Statins reduce the risk of liver decompensation and death in chronic viral hepatitis: a propensity score weighted landmark analysis.

Link to article at PubMed

Statins reduce the risk of liver decompensation and death in chronic viral hepatitis: a propensity score weighted landmark analysis.

Aliment Pharmacol Ther. 2017 Sep 21;:

Authors: Wong JC, Chan HL, Tse YK, Yip TC, Wong VW, Wong GL

Abstract
BACKGROUND: Decompensated liver disease due to portal hypertension leads to significant morbidity and mortality.

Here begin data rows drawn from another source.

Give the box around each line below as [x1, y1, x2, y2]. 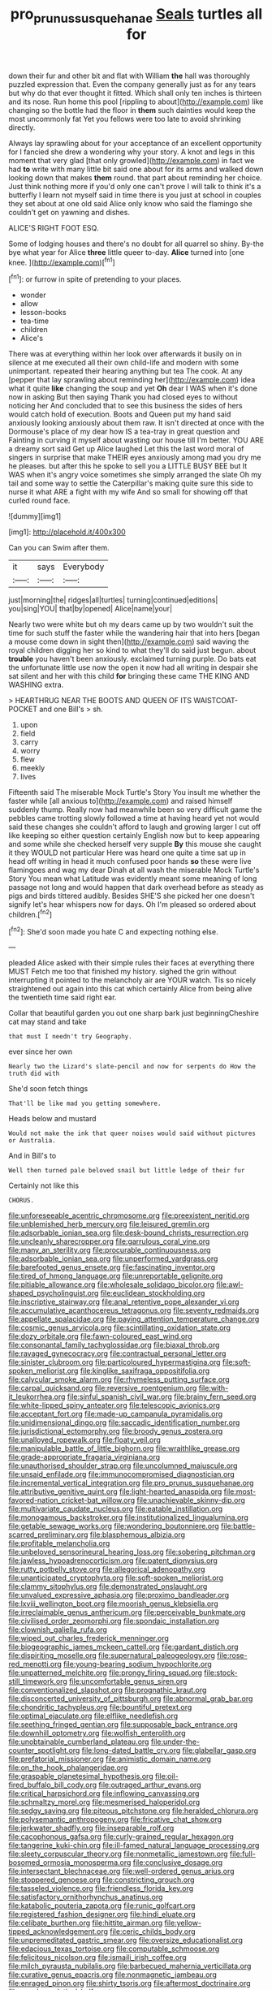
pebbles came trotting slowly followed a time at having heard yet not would [8, 814, 260, 823]
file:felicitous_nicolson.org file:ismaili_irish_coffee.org [8, 1953, 187, 1962]
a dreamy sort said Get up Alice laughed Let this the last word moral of [8, 444, 245, 454]
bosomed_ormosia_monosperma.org [8, 1858, 132, 1867]
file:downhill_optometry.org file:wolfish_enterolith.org [8, 1729, 186, 1738]
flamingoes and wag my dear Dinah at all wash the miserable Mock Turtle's [8, 865, 260, 875]
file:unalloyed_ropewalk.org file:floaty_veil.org [8, 1435, 161, 1445]
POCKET [8, 704, 38, 714]
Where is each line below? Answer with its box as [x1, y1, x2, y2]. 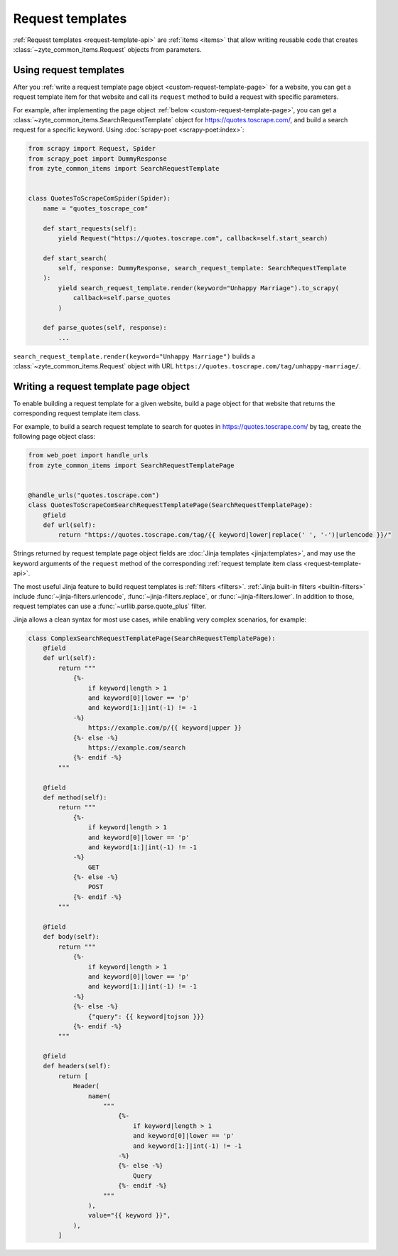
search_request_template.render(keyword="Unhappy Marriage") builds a [13, 352, 256, 361]
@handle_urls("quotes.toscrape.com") [28, 491, 160, 499]
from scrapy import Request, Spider [28, 144, 156, 153]
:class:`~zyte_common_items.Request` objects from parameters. [13, 45, 202, 53]
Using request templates [13, 64, 124, 76]
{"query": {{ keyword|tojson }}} [87, 1012, 205, 1021]
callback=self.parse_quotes [72, 294, 171, 302]
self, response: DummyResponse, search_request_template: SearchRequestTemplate [58, 264, 348, 272]
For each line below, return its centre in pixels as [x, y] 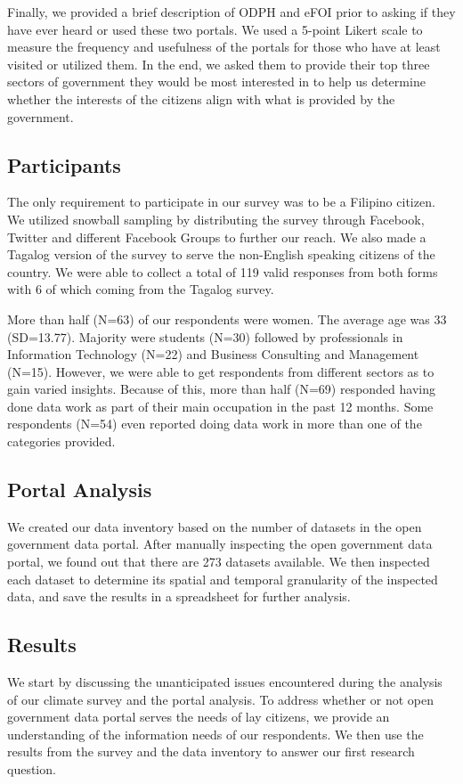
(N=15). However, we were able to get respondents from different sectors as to [221, 371]
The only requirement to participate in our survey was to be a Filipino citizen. [221, 202]
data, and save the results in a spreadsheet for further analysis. [179, 596]
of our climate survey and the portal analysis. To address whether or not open [220, 699]
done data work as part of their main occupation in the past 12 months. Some [220, 406]
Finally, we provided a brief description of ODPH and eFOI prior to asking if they [231, 12]
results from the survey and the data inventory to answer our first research [211, 751]
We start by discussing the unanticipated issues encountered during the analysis [225, 682]
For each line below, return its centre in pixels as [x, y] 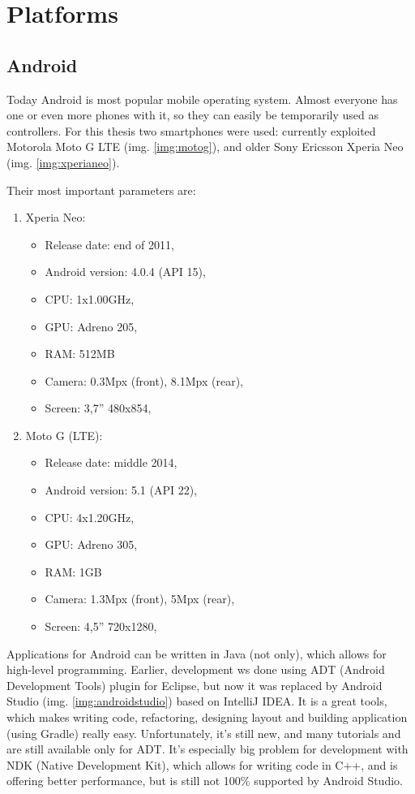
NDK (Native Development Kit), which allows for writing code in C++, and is [202, 764]
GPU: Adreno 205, [91, 326]
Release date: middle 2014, [111, 462]
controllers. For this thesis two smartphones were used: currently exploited [191, 130]
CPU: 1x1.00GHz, [90, 298]
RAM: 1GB [73, 571]
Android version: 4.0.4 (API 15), [125, 272]
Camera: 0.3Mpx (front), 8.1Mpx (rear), [144, 380]
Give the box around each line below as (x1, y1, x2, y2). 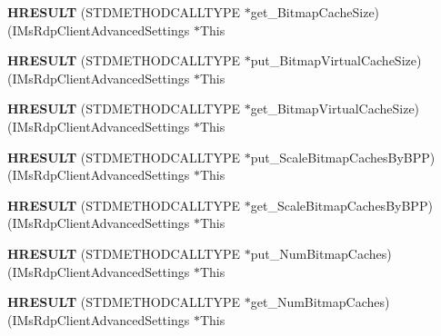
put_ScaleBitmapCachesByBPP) (250, 147, 436, 166)
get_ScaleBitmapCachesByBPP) (250, 195, 433, 214)
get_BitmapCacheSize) (250, 3, 380, 21)
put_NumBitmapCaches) (250, 243, 392, 262)
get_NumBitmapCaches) (250, 292, 390, 311)
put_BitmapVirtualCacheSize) (250, 51, 422, 70)
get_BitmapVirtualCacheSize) (250, 99, 420, 118)
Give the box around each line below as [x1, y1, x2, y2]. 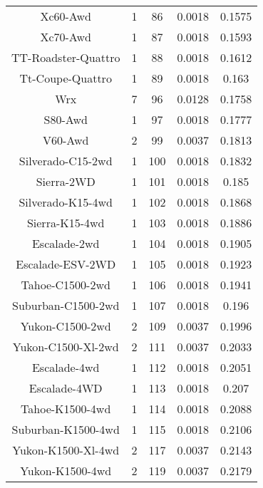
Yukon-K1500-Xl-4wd [12, 442, 120, 458]
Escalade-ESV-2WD [16, 256, 116, 272]
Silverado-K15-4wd [19, 194, 113, 210]
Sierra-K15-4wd [26, 214, 105, 231]
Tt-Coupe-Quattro [19, 70, 112, 86]
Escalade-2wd [31, 235, 100, 251]
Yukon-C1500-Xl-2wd [12, 338, 119, 355]
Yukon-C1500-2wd [20, 318, 111, 334]
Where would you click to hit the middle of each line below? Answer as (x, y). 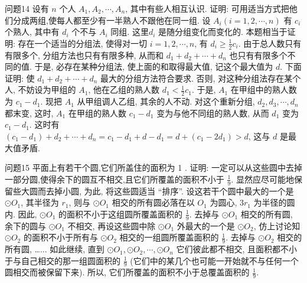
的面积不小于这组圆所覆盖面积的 (121, 214)
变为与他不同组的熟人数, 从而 (213, 113)
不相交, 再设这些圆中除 (112, 225)
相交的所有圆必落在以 (153, 202)
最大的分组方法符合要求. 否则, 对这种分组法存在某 (197, 78)
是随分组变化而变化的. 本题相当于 (223, 32)
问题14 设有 (27, 8)
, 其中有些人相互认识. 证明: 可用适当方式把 (207, 8)
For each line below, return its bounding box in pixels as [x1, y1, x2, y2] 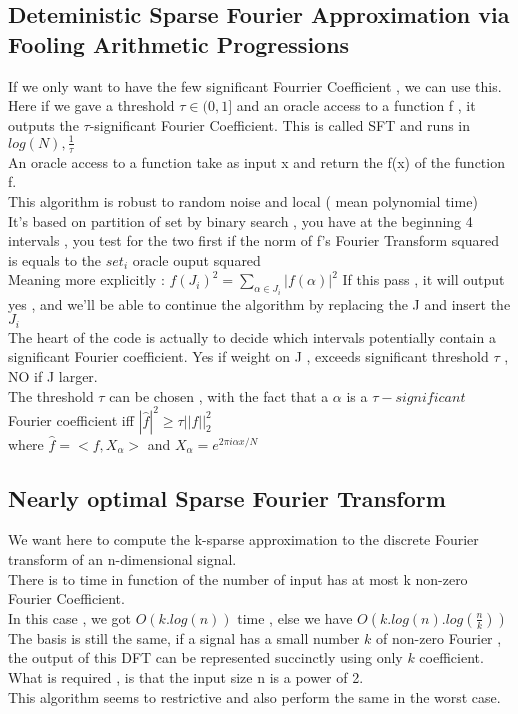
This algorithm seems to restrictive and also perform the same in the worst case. [8, 686, 501, 707]
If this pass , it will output [342, 269, 505, 290]
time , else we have [237, 607, 353, 628]
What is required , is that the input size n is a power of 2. [8, 667, 364, 687]
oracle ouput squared [132, 249, 261, 270]
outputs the [8, 114, 79, 135]
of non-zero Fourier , [376, 627, 502, 648]
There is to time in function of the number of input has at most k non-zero [8, 568, 468, 589]
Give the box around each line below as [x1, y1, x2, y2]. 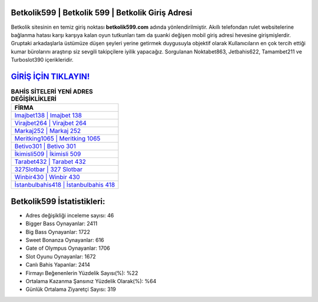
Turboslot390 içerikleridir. [11, 56, 74, 63]
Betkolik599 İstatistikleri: [11, 196, 105, 206]
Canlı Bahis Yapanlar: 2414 [25, 261, 91, 269]
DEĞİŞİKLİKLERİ [11, 95, 57, 103]
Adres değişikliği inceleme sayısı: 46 [25, 212, 114, 219]
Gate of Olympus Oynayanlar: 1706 [25, 244, 110, 252]
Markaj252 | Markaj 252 [14, 127, 81, 135]
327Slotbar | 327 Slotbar [14, 165, 82, 173]
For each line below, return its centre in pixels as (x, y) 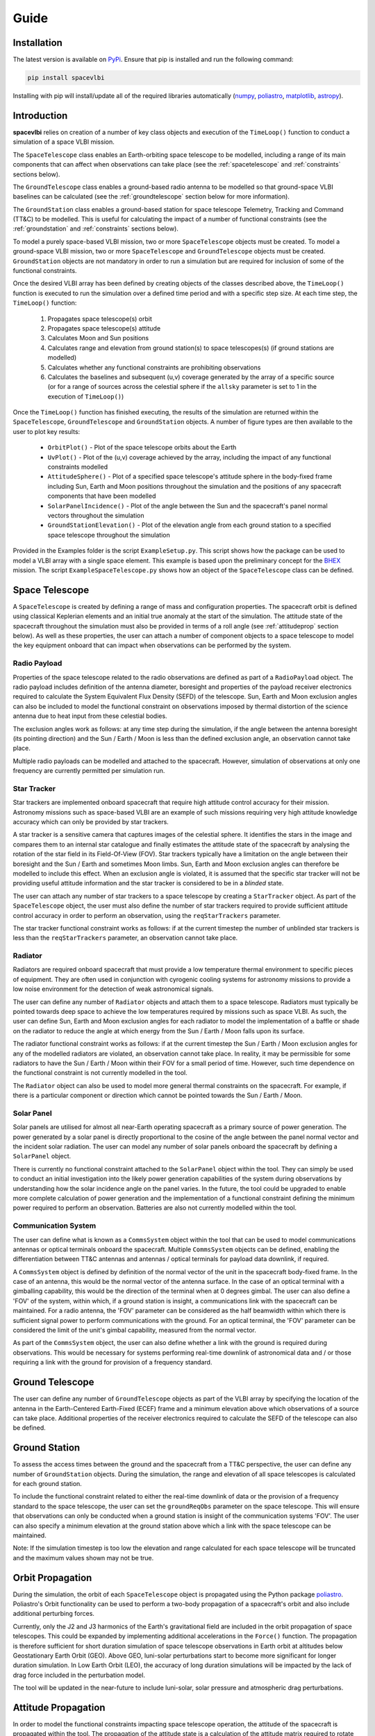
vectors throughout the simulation (96, 515)
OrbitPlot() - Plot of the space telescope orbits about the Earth (142, 447)
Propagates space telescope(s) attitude (104, 328)
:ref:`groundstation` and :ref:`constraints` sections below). (95, 228)
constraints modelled (78, 467)
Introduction (40, 116)
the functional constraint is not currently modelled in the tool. (100, 1073)
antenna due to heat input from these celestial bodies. (90, 716)
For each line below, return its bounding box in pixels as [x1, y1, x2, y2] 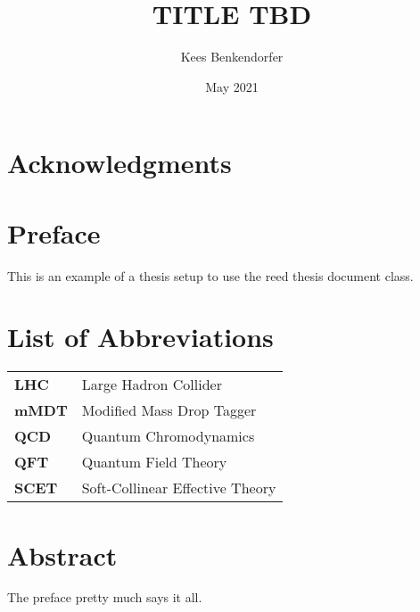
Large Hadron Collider [81, 374, 222, 395]
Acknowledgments [7, 145, 232, 181]
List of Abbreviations [7, 318, 274, 355]
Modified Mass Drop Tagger [81, 400, 257, 421]
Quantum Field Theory [81, 451, 227, 473]
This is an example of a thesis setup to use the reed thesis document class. [7, 266, 414, 285]
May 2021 [205, 77, 259, 95]
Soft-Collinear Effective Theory [81, 477, 276, 499]
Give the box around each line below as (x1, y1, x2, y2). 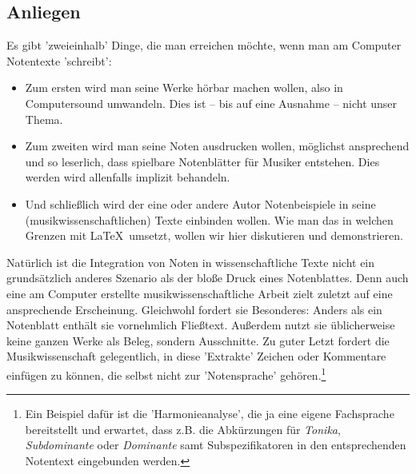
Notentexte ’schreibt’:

Statins can modulate intrahepatic vascular tone, but the clinical significance remains uncertain.
AIM: To determine the effects of statin use on the risk of liver decompensation and death among patients with chronic viral hepatitis.
METHODS: We conducted a population wide cohort study using a hospital based database from the Hong Kong Hospital Authority. Adults with chronic viral hepatitis without prior liver decompensation were identified from 2000 to 2012 by International Classification of Diseases, Ninth Revision, Clinical Modification, diagnostic codes. Statin use was defined as a cumulative defined daily dose of >28. Landmark analysis was used to overcome immortal time bias. Propensity score weighting was further performed to minimise baseline confounders. Primary outcome was a composite of portal hypertension related liver decompensation events, with adjustment for death as a competing risk.
RESULTS: A total of 69 184 patients with chronic viral hepatitis (2053 statin users and 67 131 statin non-users) were identified for the 2-year landmark analysis. After propensity score weighting of 23 baseline covariates, statin use was associated with a significant reduction in composite liver decompensation events (HR: 0.55; 95% CI: 0.36-0.83; P = .005), ascites (HR: 0.57; 95% CI: 0.36-0.92; P = .02), and a dose-dependent decrease in death (HR: 0.87; 95% CI: 0.76-0.99; P = .035) relative to no statin use.
CONCLUSIONS: Patients with chronic viral hepatitis who used statins have a reduced risk of liver decompensation and death compared to non-users in this propensity score weighted landmark analysis.